La memoria del aire
Conmovedora versión de John Eliot Gardiner de 'Israel en Egipto', de Haendel
La apoteósica reacción del público después de escuchar anteayer en San Sebastian el oratorio Israel en Egipto, de Haendel, con John Eliot Gardiner, la orquesta English Baroque Soloists y el Coro Monteverdi, invita a pensar que los tiempos están cambiando y que los gustos musicales se están desplazando. De los cinco compositores mimados en 2009 porque han nacido o fallecido en años terminados en 09 o 59 -Purcell, Haydn, Haendel, Mendelssohn, Albéniz- tengo la sensación que Haendel se ha llevado el gato al agua. Incluso un oratorio suyo ha inaugurado un festival tan emblemático y tan poco afín al barroco como el de Salzburgo, siendo la reacción del público más que favorable. De Haendel se han grabado en los últimos años todas las óperas y oratorios, y personas de la vida cultural no específicamente musical han roto lanzas por sus composiciones, desde Donna Leon hasta Maruja Torres, en este mismo periódico. La melodía, los coros, los acompañamientos orquestales de Haendel enamoran. Tal vez sea la belleza sensual en primer plano lo que explica esta atracción felizmente fatal. O el deseo de abandonarse a la música por sí misma, sin ningún tipo de coartadas intelectuales, con el placer de la belleza inmediata como única guía.

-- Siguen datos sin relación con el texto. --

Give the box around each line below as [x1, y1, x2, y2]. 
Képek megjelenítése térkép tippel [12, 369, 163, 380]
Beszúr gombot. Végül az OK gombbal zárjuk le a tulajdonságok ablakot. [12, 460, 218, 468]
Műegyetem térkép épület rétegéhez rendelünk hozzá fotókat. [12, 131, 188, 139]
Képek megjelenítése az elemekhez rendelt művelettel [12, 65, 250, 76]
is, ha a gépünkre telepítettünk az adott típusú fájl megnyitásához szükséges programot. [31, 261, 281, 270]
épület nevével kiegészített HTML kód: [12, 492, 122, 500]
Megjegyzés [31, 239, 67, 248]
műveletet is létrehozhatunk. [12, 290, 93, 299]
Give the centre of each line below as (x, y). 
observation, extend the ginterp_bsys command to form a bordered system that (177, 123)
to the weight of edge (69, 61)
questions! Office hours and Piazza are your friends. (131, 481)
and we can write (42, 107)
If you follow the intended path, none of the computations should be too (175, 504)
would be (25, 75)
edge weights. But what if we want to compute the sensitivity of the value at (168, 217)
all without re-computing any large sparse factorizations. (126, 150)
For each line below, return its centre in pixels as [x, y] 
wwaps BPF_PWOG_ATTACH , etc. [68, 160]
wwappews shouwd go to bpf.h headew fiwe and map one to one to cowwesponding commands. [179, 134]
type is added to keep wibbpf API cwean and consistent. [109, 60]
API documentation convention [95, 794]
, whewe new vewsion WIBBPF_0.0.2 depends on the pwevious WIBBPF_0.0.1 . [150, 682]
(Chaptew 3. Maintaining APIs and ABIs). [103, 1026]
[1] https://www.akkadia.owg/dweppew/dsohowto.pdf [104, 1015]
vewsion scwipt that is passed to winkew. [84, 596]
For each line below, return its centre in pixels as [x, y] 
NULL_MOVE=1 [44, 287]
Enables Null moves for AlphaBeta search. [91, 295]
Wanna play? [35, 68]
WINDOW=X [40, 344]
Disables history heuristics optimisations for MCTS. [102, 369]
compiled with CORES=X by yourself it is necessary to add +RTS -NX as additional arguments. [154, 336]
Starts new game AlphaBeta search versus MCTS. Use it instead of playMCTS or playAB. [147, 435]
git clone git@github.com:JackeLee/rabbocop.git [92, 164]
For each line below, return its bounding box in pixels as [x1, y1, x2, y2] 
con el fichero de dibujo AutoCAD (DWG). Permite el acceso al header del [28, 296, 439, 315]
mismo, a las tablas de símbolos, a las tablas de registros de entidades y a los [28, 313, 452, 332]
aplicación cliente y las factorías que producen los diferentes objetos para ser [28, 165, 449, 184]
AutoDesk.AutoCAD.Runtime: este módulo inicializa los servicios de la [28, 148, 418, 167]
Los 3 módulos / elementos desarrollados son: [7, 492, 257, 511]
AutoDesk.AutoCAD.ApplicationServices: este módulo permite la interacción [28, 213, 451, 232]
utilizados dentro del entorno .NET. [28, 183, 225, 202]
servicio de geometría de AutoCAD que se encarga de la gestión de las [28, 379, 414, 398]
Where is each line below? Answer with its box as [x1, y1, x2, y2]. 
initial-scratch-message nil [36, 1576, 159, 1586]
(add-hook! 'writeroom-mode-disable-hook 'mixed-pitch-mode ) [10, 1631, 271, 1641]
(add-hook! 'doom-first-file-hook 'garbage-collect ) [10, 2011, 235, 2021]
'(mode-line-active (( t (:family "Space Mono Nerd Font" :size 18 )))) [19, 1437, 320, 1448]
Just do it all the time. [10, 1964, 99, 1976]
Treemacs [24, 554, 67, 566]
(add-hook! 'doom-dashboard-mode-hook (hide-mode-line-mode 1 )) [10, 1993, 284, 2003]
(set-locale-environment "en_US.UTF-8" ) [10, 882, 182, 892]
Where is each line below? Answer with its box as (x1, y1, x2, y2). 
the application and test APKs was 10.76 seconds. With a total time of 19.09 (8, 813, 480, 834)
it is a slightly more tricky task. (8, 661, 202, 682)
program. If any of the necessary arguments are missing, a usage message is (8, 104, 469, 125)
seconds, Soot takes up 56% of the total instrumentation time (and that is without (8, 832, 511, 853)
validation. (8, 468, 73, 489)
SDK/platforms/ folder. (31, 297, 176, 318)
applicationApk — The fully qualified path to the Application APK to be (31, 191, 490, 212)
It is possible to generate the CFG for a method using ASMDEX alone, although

Por encima de la ciencia de la dirección, estalla la emoción
Más aún. Si hiciésemos una hipotética clasificación para destacar el mejor espectáculo o concierto de los festivales veraniegos españoles en 2009 todo me hace pensar que a la final llegarían tres composiciones del siglo XVIII y, curiosamente, ninguna del XIX. Estoy pensando en Idomeneo, de Mozart, con Minkowski y el grupo francés Les Musiciens du Louvre en el Festival Via Stellae de Santiago de Compostela; en Partenope, de Vinci, con Antonio Florio y la napolitana Cappella della Pietà de Turchini en Santander y, por supuesto, en la apuesta inglesa de Gardiner y sus grupos instrumental y vocal en la Quincena Donostiarra, con un oratorio de extraña fuerza interior que se pone al servicio de conocidos pasajes, cada vez más olvidados, del Antiguo Testamento. Gardiner supone el triunfo de la naturalidad, de la intensidad, del rigor, de la sobriedad, de la minuciosidad. Sus grupos son excelentes. En San Sebastián, ciudad que entiende como pocas de coros, se mira al Coro Monteverdi con lupa. No hay manera de detectar un fallo. Impecable de afinación, de empaste, sus miembros se desdoblan en el canto colectivo o en sus papeles de solistas con una frescura que asombra. Gardiner acentúa suavemente, dosifica las dinámicas, controla hasta el más mínimo detalle la continuidad y la estructura. Hay una búsqueda permanente de la memoria del aire. Y por encima de la componente científica de la dirección o la realización estalla la emoción. Una emoción aparentemente sosegada, de las que llegan dentro.